What is a solution to this integral? What is a solution to the following integral:
$$\int_0^\infty \, \frac{\cos{kt}}{\pi}\,\mathrm{d}k\,?$$
I have tried to evaluate this in the usual way:
$$\begin{align}\frac{1}{\pi}\int_0^\infty\,\cos{kt}\,\mathrm{d}k &= \frac{1}{\pi t} \left[\sin{k t}\right]\bigg|_{k\rightarrow 0}^{k\rightarrow \infty} \\ &=\frac{1}{\pi t} \left[\lim_{k\rightarrow \infty}\sin{k t} - \sin 0\right]  \\ &=\frac{1}{\pi t} \lim_{k\rightarrow \infty}\sin{k t},\end{align}$$
but $\lim_{k\rightarrow \infty}\sin{k t}$ doesn't converge within infinity. 
What is the trick here? Note that this is a homework question, so I don't need the complete solution, just directions where to start.
 A: The integral doesn't converge to any finite value. A graph of the function you're integrating would be a transformed version of $\cos k$, which oscillates back and forth.

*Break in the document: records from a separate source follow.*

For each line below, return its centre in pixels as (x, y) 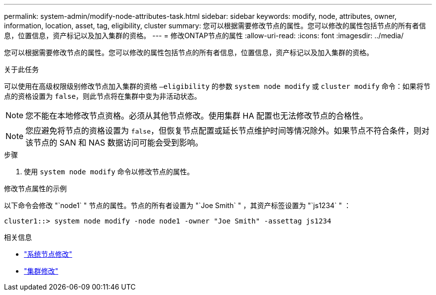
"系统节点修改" (48, 254)
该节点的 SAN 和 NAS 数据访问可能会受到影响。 (114, 143)
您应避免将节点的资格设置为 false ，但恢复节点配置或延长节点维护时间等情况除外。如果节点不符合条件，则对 (227, 131)
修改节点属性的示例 (35, 188)
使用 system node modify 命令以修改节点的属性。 (109, 172)
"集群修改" (41, 271)
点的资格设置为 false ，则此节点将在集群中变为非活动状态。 (103, 96)
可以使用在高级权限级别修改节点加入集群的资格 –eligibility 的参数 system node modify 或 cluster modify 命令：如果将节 (217, 86)
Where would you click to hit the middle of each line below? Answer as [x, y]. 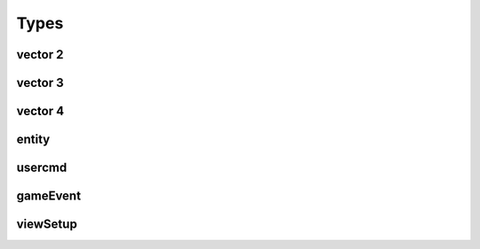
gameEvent [49, 196]
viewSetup [47, 225]
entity [33, 140]
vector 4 [40, 111]
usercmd [42, 168]
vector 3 [40, 83]
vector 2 [40, 54]
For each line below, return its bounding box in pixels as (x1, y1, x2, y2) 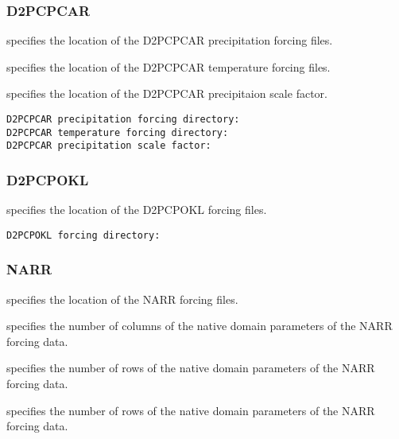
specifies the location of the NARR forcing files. (6, 290, 238, 307)
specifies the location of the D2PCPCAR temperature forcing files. (6, 58, 331, 75)
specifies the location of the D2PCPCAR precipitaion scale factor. (6, 85, 327, 102)
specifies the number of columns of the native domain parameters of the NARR (6, 317, 393, 334)
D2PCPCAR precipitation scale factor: (6, 140, 211, 152)
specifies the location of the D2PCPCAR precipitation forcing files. (6, 32, 333, 49)
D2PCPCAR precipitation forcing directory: (6, 114, 240, 125)
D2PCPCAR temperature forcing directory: (6, 126, 229, 138)
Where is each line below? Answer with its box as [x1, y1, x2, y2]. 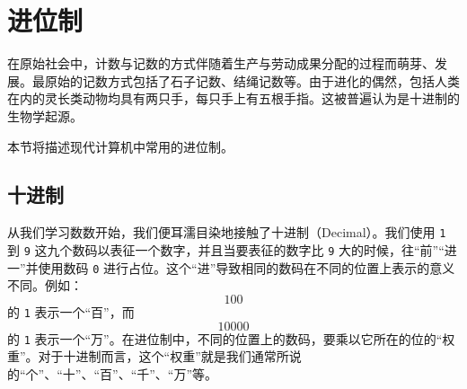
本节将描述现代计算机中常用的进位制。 [7, 137, 233, 155]
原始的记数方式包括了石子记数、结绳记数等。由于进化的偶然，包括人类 [44, 71, 460, 90]
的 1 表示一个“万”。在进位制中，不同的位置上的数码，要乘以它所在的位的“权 [7, 329, 455, 348]
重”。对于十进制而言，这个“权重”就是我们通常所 [7, 347, 289, 366]
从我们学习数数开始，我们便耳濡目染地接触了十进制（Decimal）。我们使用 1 [7, 223, 446, 242]
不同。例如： [7, 276, 83, 295]
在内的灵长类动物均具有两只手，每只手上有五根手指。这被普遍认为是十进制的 [7, 89, 460, 108]
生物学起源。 [7, 106, 83, 125]
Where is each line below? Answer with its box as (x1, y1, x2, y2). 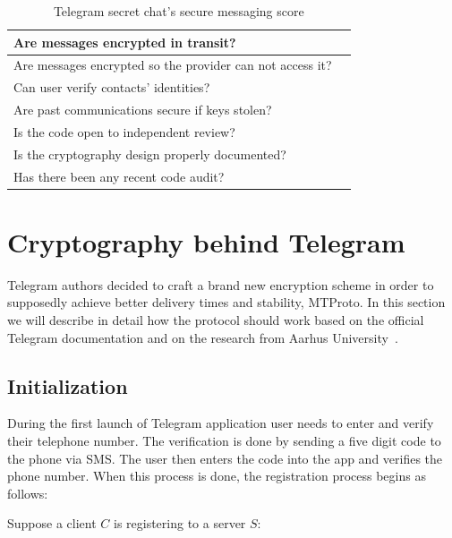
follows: (7, 483, 48, 502)
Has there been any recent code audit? (13, 167, 225, 185)
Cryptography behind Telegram (7, 223, 405, 260)
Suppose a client (7, 514, 97, 533)
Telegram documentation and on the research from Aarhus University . (7, 328, 398, 346)
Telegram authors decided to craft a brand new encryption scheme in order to (7, 275, 434, 294)
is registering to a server (113, 514, 246, 533)
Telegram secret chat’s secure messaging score (53, 2, 304, 20)
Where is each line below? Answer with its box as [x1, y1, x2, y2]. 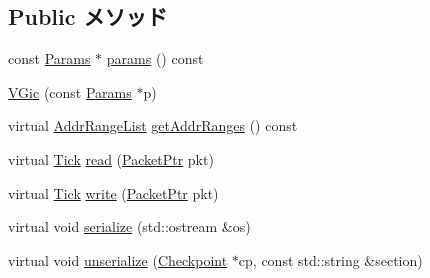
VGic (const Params [8, 81, 132, 102]
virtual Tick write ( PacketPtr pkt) [8, 182, 219, 203]
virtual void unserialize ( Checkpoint [8, 249, 228, 270]
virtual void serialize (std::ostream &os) [8, 216, 251, 237]
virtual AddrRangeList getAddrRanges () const [8, 115, 298, 136]
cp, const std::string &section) [238, 249, 423, 270]
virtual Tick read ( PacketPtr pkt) [8, 148, 214, 169]
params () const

The area underneath would also oscillate back and forth, which is what your answer already tells you.
A: To answer your question, there is no finite value for the integral.
As you showed, the integral simplifies to the value:
$$\frac{1}{\pi t} \lim_{k\rightarrow \infty}\sin{k t}$$
Looking at the limit, as $k$ approaches infinity, the function $\sin{(kt)}$ will oscillate between the values $-1$ and $1$, and therefore won't converge to a finite value.
You could use taylor series of $\sin x$ to get a value through approximation, but the integral itself doesn't converge to any value.
A: I have found that a solution can can be inferred from equation 2.3.36 (pg. 137) in Dubin's Numerical and Analytical Methods for Scientists and Engineers using Mathematica, which finds that
$$\lim_{k\rightarrow\infty} \frac{\sin{kt}}{\pi t} = \delta(t),$$
meaning that
$$\int_0^\infty \frac{\sin{k t}}{\pi}\,\mathrm{d}k = \delta(t)$$
a result, admittedly, not satisfactory for mathematics stack exchange since the limit is not well defined (and is not finite) but it is noteworthy and useful nonetheless.